New York State Seal
STATE OF NEW YORK
INSURANCE DEPARTMENT

25 BEAVER STREET
NEW YORK, NEW YORK 10004

Eliot Spitzer
Governor
Eric R. Dinallo
Acting Superintendent

The Office of General Counsel issued the following opinion on February 1, 2007 representing the position of the New York State Insurance Department.

Re: Debt Incurred by an HMO or an Article 43 Corporation.

QUESTIONS PRESENTED:

1) In what circumstances is Department approval required for a corporation licensed under Article 43 of the New York Insurance Law to incur a debt with a bank?

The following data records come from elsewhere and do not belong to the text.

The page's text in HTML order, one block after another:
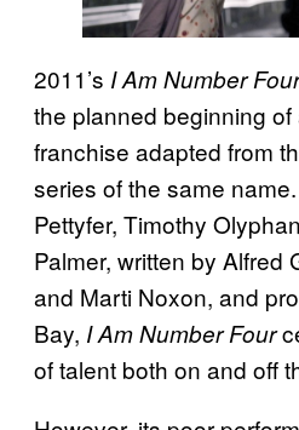
2011’s I Am Number Four
the planned beginning of
franchise adapted from
series of the same
Pettyfer, Timothy
Palmer, written by Alfred
and Marti Noxon, and
Bay, I Am Number Four
of talent both on and off

2) In what circumstances is Department approval required for a health maintenance organization ("HMO") to incur a debt with a bank?

CONCLUSIONS:

1) Where the debt is incurred as a result of a loan pursuant to New York Insurance Law § 1307 (McKinney 2006), or as a result of an intercompany transaction between a domestic controlled insurer and any person in its holding company system pursuant to Insurance Law § 1505 (McKinney 2006), the Department's approval is required.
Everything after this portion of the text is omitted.